--- What the exercise asks ---
Only the lines from the beginning of the entries through the one with "users.add(user1); [72, 532]" should be written out, please, exactly and without any pictures.

----

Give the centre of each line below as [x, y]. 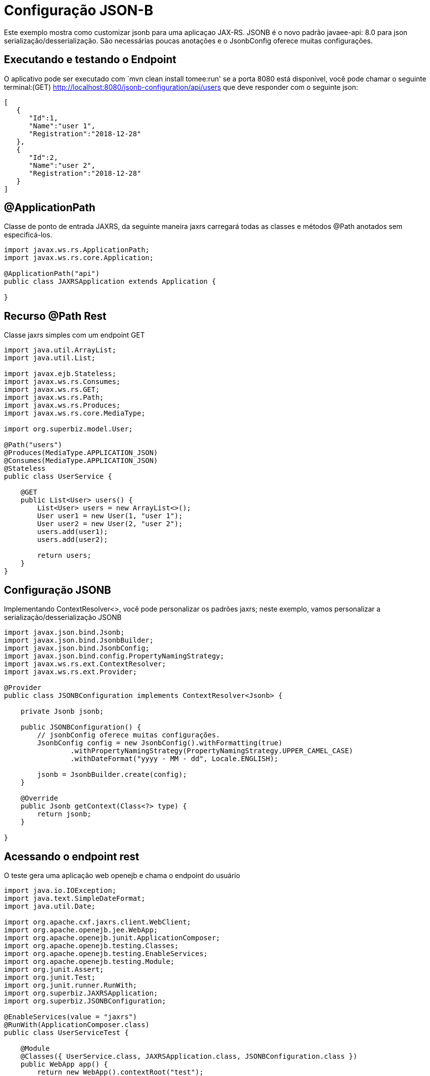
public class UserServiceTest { [66, 1032]
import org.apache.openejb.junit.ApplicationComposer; [112, 938]
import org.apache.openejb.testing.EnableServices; [106, 953]
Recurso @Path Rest [55, 316]
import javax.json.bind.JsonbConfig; [77, 648]
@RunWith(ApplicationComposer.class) [77, 1024]
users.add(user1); [72, 532]
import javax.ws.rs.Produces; [62, 405]
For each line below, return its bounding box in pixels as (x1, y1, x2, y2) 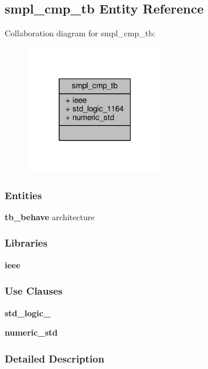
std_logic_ (5, 306, 51, 319)
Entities (5, 187, 42, 202)
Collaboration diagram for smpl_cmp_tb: (5, 27, 155, 39)
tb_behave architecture (5, 210, 95, 223)
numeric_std (5, 326, 58, 339)
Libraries (5, 235, 47, 250)
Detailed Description (5, 351, 104, 365)
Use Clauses (5, 283, 63, 298)

----

--- Answer for this exercise ---
Give the centre of each line below as [x, y]. 
public class UserServiceTest { [66, 1032]
import org.apache.openejb.junit.ApplicationComposer; [112, 938]
import org.apache.openejb.testing.EnableServices; [106, 953]
Recurso @Path Rest [55, 316]
import javax.json.bind.JsonbConfig; [77, 648]
@RunWith(ApplicationComposer.class) [77, 1024]
users.add(user1); [72, 532]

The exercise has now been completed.